Once inside, Storm-2949 blended into normal administrative activity. Microsoft said the actor used legitimate cloud and Azure management features to gain control-plane and data-plane access, execute code remotely on virtual machines, and reach sensitive cloud resources.

Item	Details
Threat actor	Storm-2949
Main target	Microsoft Entra ID, Microsoft 365, and Azure environments
Initial access method	Social engineering and suspected SSPR abuse
Key services abused	Microsoft Graph API, OneDrive, SharePoint, Azure Key Vault, Azure Storage, Azure SQL, Azure VMs
Main objective	Large-scale data exfiltration from high-value cloud assets
Notable tool	ScreenConnect remote access software in later attack stages

How the attackers abused password reset

Microsoft assesses with high confidence that Storm-2949 used a technique consistent with Self-Service Password Reset abuse.

The attacker would start a password reset process for a targeted employee, then impersonate internal IT support and convince the user to approve MFA prompts. The prompts looked legitimate because they came from a real Microsoft identity flow.

After the victim approved the prompts, the attacker reset the account password, removed existing authentication methods, and enrolled Microsoft Authenticator on an attacker-controlled device. This locked out the legitimate user and gave the attacker persistent access.

What happened after account takeover

After taking over the first account, Storm-2949 used Microsoft Graph API queries and custom Python scripts to enumerate the tenant. The actor searched for users, applications, service principals, roles, and other paths to expand access.

The attackers also tried to add credentials to a service principal for persistence. Microsoft said that attempt failed due to insufficient permissions, but the actor continued mapping application-level access paths.

The same social engineering and password reset technique was then used against additional accounts. Microsoft said the attackers compromised three more cloud user accounts through similar activity.

• Enumerated users and applications through Microsoft Graph API.
• Searched for privileged identities and high-value targets.
• Explored service principals for persistence opportunities.
• Compromised additional user accounts through repeated identity abuse.
• Used legitimate cloud features to reduce suspicion.

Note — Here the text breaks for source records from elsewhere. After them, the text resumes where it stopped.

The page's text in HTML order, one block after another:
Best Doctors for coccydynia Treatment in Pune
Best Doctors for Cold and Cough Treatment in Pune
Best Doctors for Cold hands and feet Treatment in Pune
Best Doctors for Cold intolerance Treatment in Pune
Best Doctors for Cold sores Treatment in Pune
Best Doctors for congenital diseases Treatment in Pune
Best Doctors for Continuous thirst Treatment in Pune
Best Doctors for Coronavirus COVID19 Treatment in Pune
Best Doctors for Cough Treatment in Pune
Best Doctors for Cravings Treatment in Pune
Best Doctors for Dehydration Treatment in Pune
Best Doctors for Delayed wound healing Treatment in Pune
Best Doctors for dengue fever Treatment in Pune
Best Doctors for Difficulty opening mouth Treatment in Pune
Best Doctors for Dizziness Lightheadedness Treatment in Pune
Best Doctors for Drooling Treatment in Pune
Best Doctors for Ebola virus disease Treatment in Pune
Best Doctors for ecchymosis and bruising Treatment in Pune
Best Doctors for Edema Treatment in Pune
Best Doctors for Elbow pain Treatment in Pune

Microsoft 365 files were downloaded at scale

Storm-2949 used the compromised user accounts to access OneDrive and SharePoint. Microsoft said the attackers looked for sensitive documents, including VPN configurations and remote access procedures.

That search pattern suggests the actor wanted to bridge cloud access into endpoint and internal network access. IT files can reveal private infrastructure, access instructions, naming conventions, credentials, and trusted pathways into production systems.

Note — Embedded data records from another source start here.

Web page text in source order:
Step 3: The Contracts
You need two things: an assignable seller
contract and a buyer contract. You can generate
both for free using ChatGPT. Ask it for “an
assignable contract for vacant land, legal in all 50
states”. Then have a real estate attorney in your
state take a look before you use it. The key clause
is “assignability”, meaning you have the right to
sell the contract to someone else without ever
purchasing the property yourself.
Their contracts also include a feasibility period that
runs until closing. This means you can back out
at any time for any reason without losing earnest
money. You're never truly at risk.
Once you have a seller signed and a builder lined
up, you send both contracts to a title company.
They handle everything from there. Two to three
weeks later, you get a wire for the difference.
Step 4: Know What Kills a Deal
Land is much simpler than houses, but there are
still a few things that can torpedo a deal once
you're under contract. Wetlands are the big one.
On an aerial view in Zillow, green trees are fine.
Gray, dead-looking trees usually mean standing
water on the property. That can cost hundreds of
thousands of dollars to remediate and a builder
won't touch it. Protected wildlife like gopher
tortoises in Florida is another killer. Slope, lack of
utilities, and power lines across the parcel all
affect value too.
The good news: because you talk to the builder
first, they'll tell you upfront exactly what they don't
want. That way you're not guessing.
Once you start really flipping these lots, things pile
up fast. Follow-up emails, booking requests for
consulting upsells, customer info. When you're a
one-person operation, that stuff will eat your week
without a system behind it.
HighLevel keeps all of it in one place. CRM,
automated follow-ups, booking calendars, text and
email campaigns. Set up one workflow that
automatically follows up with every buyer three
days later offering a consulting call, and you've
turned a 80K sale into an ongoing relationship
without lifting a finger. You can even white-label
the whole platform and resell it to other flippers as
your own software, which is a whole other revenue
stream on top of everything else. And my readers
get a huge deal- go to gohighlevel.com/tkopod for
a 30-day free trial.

In one case, Microsoft said Storm-2949 used the OneDrive web interface to download thousands of files in one action to attacker infrastructure. The same pattern was repeated across compromised accounts, likely because each user had access to different folders and shared directories.

Storm-2949 then pivoted into Azure

The attack expanded when compromised identities had privileged custom Azure RBAC roles on several Azure subscriptions. That gave Storm-2949 access to high-value production assets.

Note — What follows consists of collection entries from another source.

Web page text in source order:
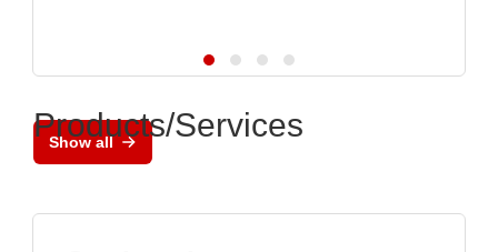
Show all
Products/Services
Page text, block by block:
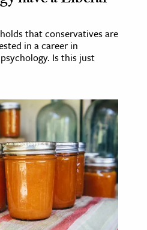
that conservatives are
in a career in
Is this just
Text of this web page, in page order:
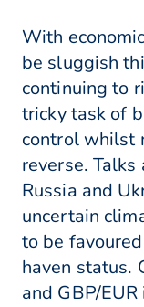
With
be sluggish
continuing to
tricky task of
control whilst
reverse.
Russia and
uncertain
to be
haven status.
and GBP/
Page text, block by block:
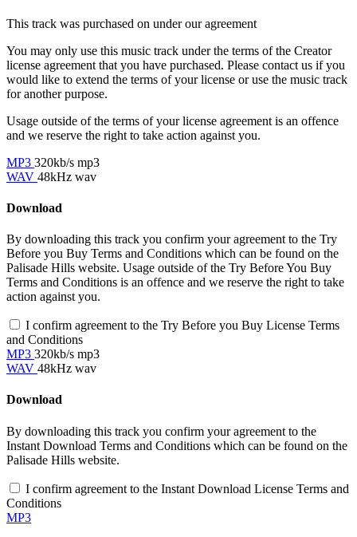
This track was purchased on under ouragreement
You may only use this music track under the terms of the Creator
license agreement that you have purchased. Please contact us if you
would like to extend the terms of your license or use the music track
for another purpose.
Usage outside of the terms of your license agreement is an offence
and we reserve the right to take action against you.
MP3 320kb/s mp3
WAV 48kHz wav
Download
By downloading this track you confirm your agreement to the Try
Before you Buy Terms and Conditions which can be found on the
Palisade Hills website. Usage outside of the Try Before You Buy
Terms and Conditions is an offence and we reserve the right to take
action against you.
I confirm agreement to the Try Before you Buy License Terms
and Conditions
MP3 320kb/s mp3
WAV 48kHz wav
Download
By downloading this track you confirm your agreement to the
Instant Download Terms and Conditions which can be found on the
Palisade Hills website.
I confirm agreement to the Instant Download License Terms and
Conditions
MP3

Microsoft said the actor targeted Azure App Services, Azure Key Vaults, Azure Storage accounts, and Azure SQL databases. These services supported the victim organization’s cloud-hosted production ecosystem.

The shift from Microsoft 365 to Azure was important. It moved the campaign from file theft into production application compromise, secret theft, and cloud infrastructure abuse.

Azure target	How Storm-2949 abused it
Azure App Services	Retrieved publishing profiles and used Kudu-related access paths.
Azure Key Vault	Manipulated access settings and read secrets.
Azure Storage	Changed network access settings and used keys or SAS tokens for downloads.
Azure SQL	Changed firewall rules to enable access, then deleted rules to hide activity.
Azure VMs	Used VMAccess and Run Command to create access and run scripts.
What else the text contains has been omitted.